Dataset excerpts
---
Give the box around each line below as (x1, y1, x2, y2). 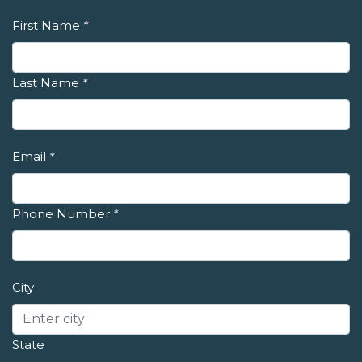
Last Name (12, 74, 79, 90)
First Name (12, 17, 80, 33)
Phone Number (12, 205, 110, 221)
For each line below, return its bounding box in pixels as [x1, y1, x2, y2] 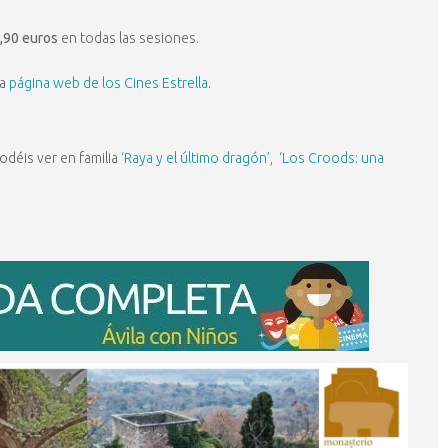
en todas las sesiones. [58, 30, 199, 46]
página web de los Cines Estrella [9, 75, 208, 91]
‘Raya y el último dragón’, [118, 150, 276, 166]
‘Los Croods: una [276, 150, 384, 166]
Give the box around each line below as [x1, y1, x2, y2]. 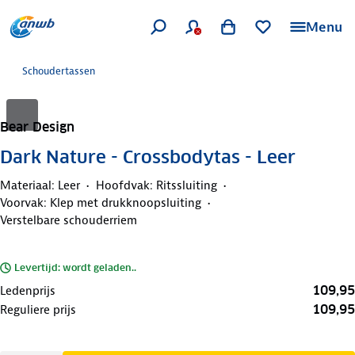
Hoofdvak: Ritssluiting [96, 177, 217, 193]
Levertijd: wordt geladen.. [14, 261, 136, 273]
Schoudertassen [22, 64, 95, 78]
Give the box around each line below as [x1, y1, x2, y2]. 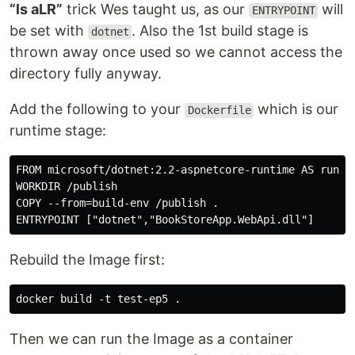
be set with [10, 22, 88, 40]
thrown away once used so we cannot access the [10, 44, 342, 61]
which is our [254, 101, 339, 118]
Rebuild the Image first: [10, 251, 165, 269]
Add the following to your [10, 101, 185, 118]
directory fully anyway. [10, 65, 162, 82]
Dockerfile [187, 104, 251, 117]
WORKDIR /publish [16, 180, 117, 193]
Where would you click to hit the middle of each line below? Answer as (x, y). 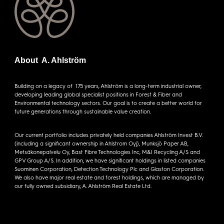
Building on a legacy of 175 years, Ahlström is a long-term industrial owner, (108, 85)
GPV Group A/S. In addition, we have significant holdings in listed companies (110, 160)
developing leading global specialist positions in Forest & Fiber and (98, 94)
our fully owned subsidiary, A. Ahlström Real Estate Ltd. (83, 185)
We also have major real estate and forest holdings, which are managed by (109, 177)
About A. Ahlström (50, 60)
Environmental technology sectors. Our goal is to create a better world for (108, 102)
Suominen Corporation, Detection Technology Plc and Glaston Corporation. (109, 168)
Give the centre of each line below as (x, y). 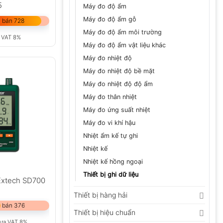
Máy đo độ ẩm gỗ (110, 19)
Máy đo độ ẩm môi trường (122, 32)
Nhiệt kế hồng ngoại (113, 162)
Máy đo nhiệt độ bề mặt (119, 71)
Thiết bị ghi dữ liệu (111, 175)
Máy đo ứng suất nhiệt (117, 110)
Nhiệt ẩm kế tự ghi (111, 136)
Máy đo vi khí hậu (109, 123)
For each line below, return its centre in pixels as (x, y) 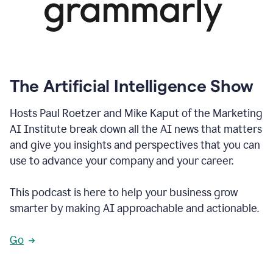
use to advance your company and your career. (122, 161)
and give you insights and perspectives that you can (135, 145)
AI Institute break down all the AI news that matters (136, 129)
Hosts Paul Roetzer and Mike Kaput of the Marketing (136, 113)
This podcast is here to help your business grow (124, 193)
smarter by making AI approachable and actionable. (134, 208)
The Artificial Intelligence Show (132, 86)
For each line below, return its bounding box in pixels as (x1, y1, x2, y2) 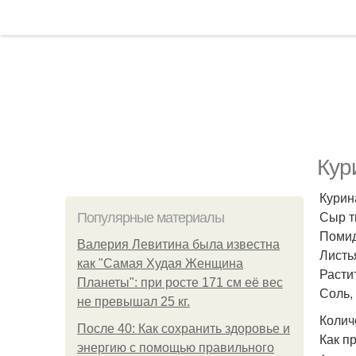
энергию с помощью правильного (77, 341, 274, 354)
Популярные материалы (77, 210, 224, 226)
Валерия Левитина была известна (77, 238, 280, 251)
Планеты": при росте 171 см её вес (77, 276, 283, 289)
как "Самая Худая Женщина (77, 257, 243, 270)
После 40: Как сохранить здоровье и (77, 322, 290, 335)
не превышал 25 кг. (77, 295, 190, 308)
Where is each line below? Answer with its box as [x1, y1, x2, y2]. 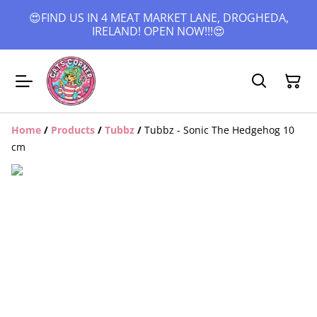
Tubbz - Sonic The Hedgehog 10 [144, 123, 294, 137]
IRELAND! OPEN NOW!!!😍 [92, 23, 225, 39]
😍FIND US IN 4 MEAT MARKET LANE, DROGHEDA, [28, 10, 289, 25]
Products [51, 123, 95, 137]
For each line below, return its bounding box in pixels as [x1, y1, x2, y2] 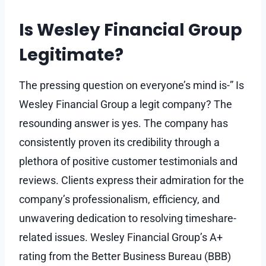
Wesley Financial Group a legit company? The [19, 97, 232, 110]
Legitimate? [19, 43, 127, 66]
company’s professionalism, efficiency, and [19, 192, 220, 205]
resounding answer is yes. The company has [19, 116, 228, 129]
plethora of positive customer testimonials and [19, 154, 237, 167]
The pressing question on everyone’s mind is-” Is [19, 78, 244, 91]
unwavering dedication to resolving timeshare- [19, 211, 236, 224]
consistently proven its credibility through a [19, 135, 220, 148]
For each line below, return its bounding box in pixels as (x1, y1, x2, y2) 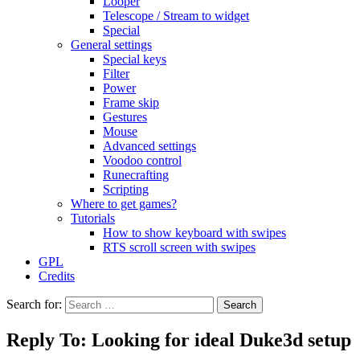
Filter (103, 67, 129, 80)
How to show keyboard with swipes (103, 226, 286, 239)
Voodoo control (103, 153, 182, 167)
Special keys (103, 52, 166, 66)
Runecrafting (103, 168, 169, 182)
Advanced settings (103, 139, 196, 153)
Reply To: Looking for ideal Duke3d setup (6, 329, 351, 350)
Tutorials (71, 211, 115, 225)
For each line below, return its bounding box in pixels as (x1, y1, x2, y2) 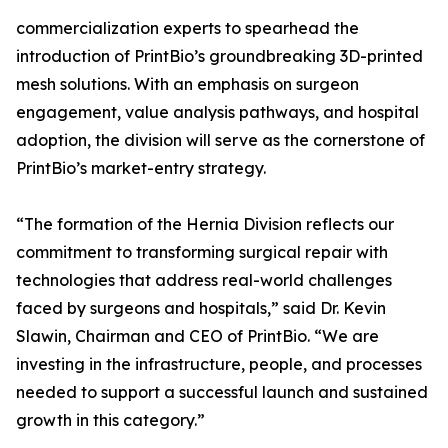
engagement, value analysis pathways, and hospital (16, 102, 419, 123)
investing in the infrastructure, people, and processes (16, 354, 422, 375)
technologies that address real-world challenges (16, 270, 392, 291)
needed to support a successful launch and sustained (16, 382, 428, 403)
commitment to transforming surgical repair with (16, 242, 388, 263)
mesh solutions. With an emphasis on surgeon (16, 74, 359, 95)
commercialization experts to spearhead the (16, 18, 359, 39)
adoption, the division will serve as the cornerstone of (16, 130, 425, 151)
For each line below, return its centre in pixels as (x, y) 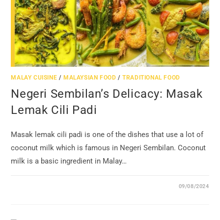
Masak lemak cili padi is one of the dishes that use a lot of (107, 135)
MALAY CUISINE (34, 78)
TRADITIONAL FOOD (151, 78)
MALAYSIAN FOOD (90, 78)
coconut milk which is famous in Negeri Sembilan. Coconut (109, 148)
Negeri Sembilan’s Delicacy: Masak (107, 94)
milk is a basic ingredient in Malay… (69, 161)
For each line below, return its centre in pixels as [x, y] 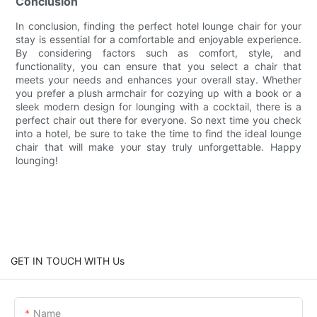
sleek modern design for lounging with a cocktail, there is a [158, 107]
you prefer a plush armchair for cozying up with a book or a [158, 93]
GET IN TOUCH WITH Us [68, 260]
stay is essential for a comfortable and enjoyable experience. [158, 40]
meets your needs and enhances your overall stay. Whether [158, 80]
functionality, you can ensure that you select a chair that [158, 67]
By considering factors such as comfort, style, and [158, 53]
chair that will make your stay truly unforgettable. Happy [158, 147]
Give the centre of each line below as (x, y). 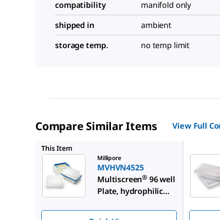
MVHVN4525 (121, 167)
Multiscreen (120, 179)
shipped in (75, 25)
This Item (57, 148)
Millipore (109, 158)
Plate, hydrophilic (130, 191)
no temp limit (165, 45)
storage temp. (82, 45)
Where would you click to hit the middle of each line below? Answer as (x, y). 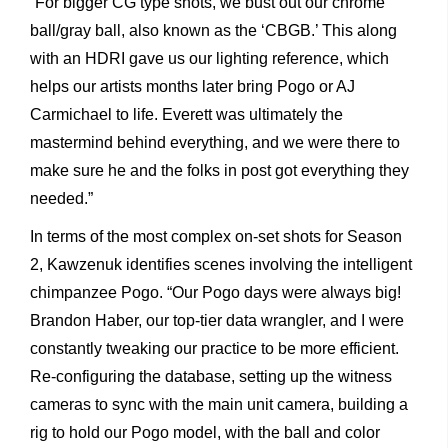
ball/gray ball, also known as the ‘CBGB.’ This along (213, 31)
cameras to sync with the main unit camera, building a (219, 405)
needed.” (61, 199)
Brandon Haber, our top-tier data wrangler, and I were (217, 321)
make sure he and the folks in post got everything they (219, 171)
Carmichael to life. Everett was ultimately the (186, 115)
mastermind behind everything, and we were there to (215, 143)
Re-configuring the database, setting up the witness (211, 377)
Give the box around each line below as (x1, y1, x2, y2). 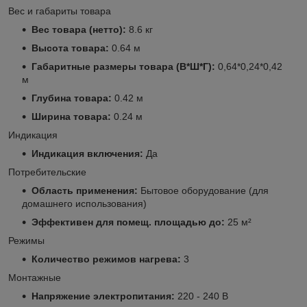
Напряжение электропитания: (32, 290, 175, 302)
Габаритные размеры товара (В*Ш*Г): (32, 60, 215, 72)
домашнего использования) (22, 197, 147, 209)
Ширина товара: (32, 110, 111, 122)
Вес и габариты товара (8, 5, 111, 16)
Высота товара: (32, 42, 109, 53)
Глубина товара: (32, 92, 112, 103)
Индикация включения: (32, 147, 143, 159)
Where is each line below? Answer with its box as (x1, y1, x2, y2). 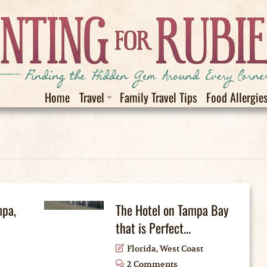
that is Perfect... (115, 218, 191, 237)
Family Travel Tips (120, 88, 197, 106)
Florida (126, 243, 156, 254)
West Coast (159, 243, 203, 254)
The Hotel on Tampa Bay (115, 200, 229, 219)
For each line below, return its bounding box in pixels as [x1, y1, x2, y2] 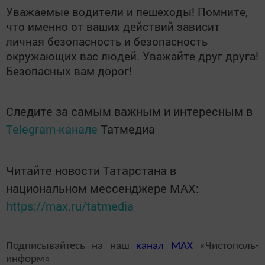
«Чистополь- [192, 240, 260, 252]
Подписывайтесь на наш [6, 240, 137, 252]
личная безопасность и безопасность [6, 33, 208, 49]
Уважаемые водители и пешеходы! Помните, [6, 4, 248, 19]
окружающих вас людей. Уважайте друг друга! [6, 48, 258, 63]
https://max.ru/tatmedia [6, 198, 134, 214]
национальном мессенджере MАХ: [6, 180, 199, 196]
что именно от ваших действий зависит [6, 18, 220, 34]
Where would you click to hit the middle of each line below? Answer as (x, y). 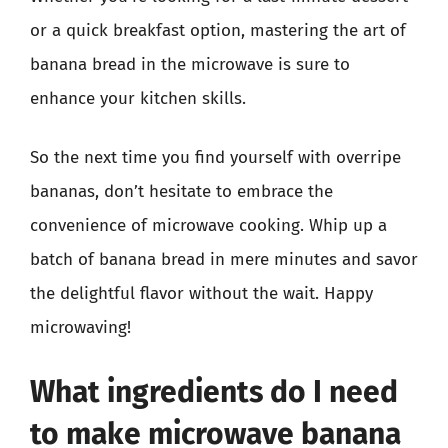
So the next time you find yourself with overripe (215, 157)
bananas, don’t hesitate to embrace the (181, 191)
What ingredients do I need (214, 391)
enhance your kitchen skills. (138, 98)
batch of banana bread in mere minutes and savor (224, 259)
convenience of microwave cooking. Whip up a (208, 225)
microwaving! (80, 327)
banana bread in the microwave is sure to (190, 64)
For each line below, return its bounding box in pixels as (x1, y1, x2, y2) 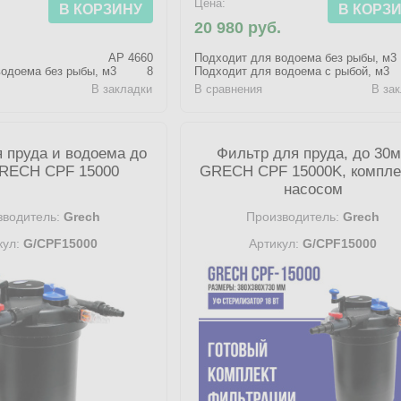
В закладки (91, 82, 153, 96)
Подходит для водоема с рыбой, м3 (193, 64, 389, 78)
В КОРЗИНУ (58, 2, 142, 17)
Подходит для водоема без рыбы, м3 (193, 51, 397, 64)
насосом (283, 181, 343, 198)
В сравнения (193, 82, 262, 96)
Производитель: (246, 209, 340, 224)
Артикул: (249, 236, 300, 251)
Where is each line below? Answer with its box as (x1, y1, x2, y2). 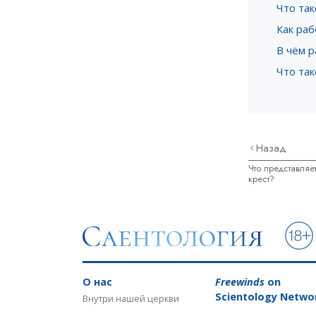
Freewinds (215, 275, 265, 288)
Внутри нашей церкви (83, 292, 179, 305)
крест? (248, 172, 274, 186)
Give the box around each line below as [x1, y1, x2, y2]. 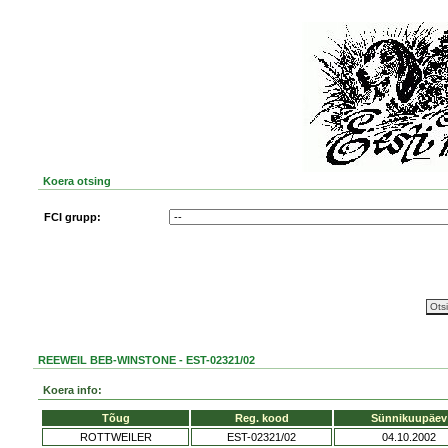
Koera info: [43, 384, 102, 396]
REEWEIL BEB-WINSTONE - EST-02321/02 [37, 354, 255, 366]
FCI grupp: [43, 211, 101, 223]
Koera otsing [42, 175, 111, 187]
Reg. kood [234, 412, 289, 424]
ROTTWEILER [79, 431, 152, 443]
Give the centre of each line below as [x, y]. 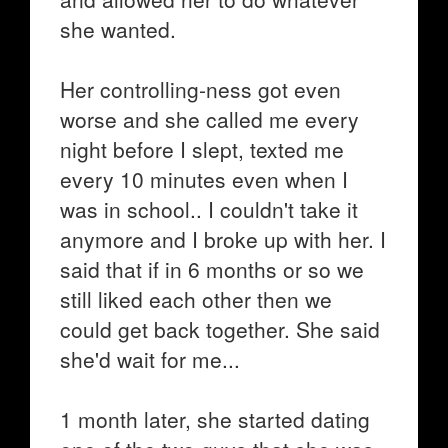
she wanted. [118, 29]
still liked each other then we [196, 299]
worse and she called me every [209, 119]
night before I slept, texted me [202, 149]
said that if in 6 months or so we [212, 269]
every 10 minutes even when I [204, 179]
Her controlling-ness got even [200, 89]
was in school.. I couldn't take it [209, 209]
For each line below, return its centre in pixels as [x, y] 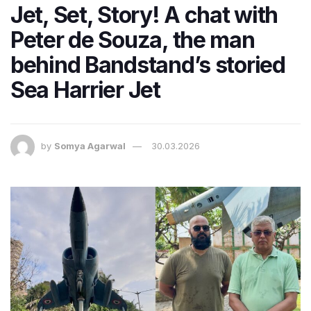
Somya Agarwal [90, 146]
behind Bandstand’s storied [148, 65]
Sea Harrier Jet [85, 90]
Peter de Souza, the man [133, 40]
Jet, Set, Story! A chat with [144, 15]
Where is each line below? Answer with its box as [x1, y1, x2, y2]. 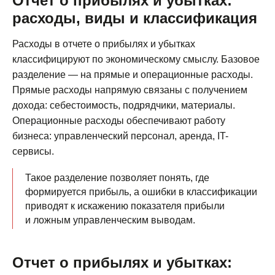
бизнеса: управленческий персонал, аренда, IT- [12, 130, 228, 141]
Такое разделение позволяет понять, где [25, 172, 209, 183]
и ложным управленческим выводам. [25, 214, 195, 225]
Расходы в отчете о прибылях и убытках [12, 38, 195, 49]
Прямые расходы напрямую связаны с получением [12, 84, 247, 95]
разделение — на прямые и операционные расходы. [12, 69, 253, 80]
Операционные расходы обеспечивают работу [12, 115, 225, 126]
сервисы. [12, 145, 54, 157]
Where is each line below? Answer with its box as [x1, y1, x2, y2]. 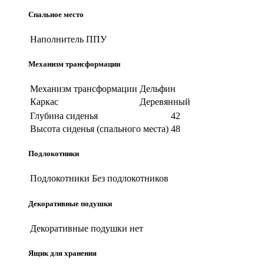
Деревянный [140, 97, 190, 107]
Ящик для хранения [28, 248, 97, 258]
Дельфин [140, 84, 176, 94]
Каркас [30, 97, 58, 107]
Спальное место [28, 9, 84, 19]
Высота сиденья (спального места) [30, 124, 169, 134]
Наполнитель [30, 34, 84, 44]
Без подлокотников [92, 173, 169, 184]
---
**TASK:** In the records above, find the line with "banana bread in the" and the line with "Прямые расходы напрямую". Write out exactly those lines and every one between, with no pictures and no other lines.

**OUTPUT OF THE EXERCISE:**
banana bread in the microwave is sure to (190, 64)
For each line below, return its bounding box in pixels as (x1, y1, x2, y2) 
В закладки (91, 82, 153, 96)
Подходит для водоема с рыбой, м3 (193, 64, 389, 78)
В КОРЗИНУ (58, 2, 142, 17)
Подходит для водоема без рыбы, м3 (193, 51, 397, 64)
насосом (283, 181, 343, 198)
В сравнения (193, 82, 262, 96)
Производитель: (246, 209, 340, 224)
Артикул: (249, 236, 300, 251)
Where is each line below? Answer with its box as (x1, y1, x2, y2). 
Freewinds (215, 275, 265, 288)
Внутри нашей церкви (83, 292, 179, 305)
крест? (248, 172, 274, 186)
Give the box around each line below as [x1, y1, x2, y2]. 
Koera info: [43, 384, 102, 396]
REEWEIL BEB-WINSTONE - EST-02321/02 [37, 354, 255, 366]
FCI grupp: [43, 211, 101, 223]
Koera otsing [42, 175, 111, 187]
Reg. kood [234, 412, 289, 424]
ROTTWEILER [79, 431, 152, 443]
Give the centre of each line below as [x, y]. 
she wanted. [118, 29]
still liked each other then we [196, 299]
worse and she called me every [209, 119]
night before I slept, texted me [202, 149]
said that if in 6 months or so we [212, 269]
every 10 minutes even when I [204, 179]
Her controlling-ness got even [200, 89]
was in school.. I couldn't take it [209, 209]
For each line below, return its centre in pixels as [x, y] 
Somya Agarwal [90, 146]
behind Bandstand’s storied [148, 65]
Sea Harrier Jet [85, 90]
Peter de Souza, the man [133, 40]
Jet, Set, Story! A chat with [144, 15]
Where is each line below? Answer with its box as [x1, y1, x2, y2]. 
бизнеса: управленческий персонал, аренда, IT- [12, 130, 228, 141]
Такое разделение позволяет понять, где [25, 172, 209, 183]
и ложным управленческим выводам. [25, 214, 195, 225]
Расходы в отчете о прибылях и убытках [12, 38, 195, 49]
Прямые расходы напрямую связаны с получением [12, 84, 247, 95]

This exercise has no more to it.